-- Opening Marker --

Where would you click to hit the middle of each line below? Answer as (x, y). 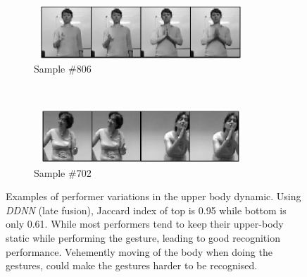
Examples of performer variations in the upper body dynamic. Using (153, 196)
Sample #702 (63, 172)
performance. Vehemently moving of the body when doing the (139, 251)
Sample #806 (63, 69)
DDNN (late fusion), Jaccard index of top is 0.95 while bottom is (146, 210)
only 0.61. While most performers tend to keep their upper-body (145, 224)
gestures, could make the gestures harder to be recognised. (132, 265)
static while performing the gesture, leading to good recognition (143, 237)
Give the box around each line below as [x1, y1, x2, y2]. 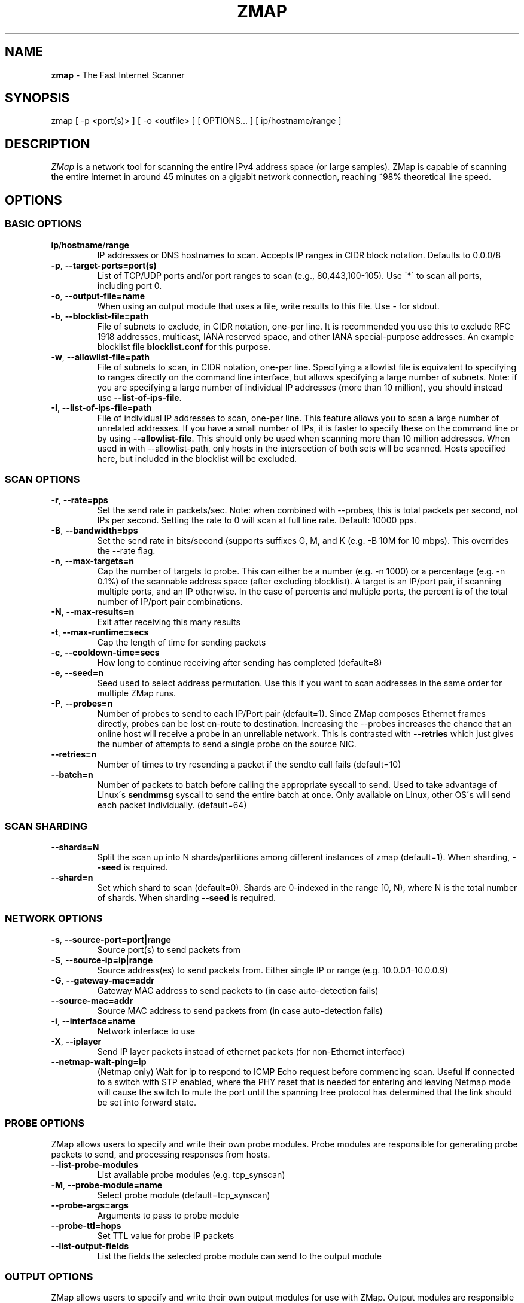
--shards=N [51, 842, 99, 852]
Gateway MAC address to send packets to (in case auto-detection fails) [97, 985, 379, 995]
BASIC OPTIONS [5, 218, 82, 230]
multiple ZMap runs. [97, 688, 176, 699]
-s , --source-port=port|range [51, 934, 171, 945]
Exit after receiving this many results [97, 617, 240, 628]
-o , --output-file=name [51, 290, 145, 301]
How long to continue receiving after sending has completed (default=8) [97, 657, 382, 668]

-- Closing Marker --

§ Exercise aim: In the listing above, how many lines include the word "body"? Answer with the number and nothing more.

§ Answer box: 3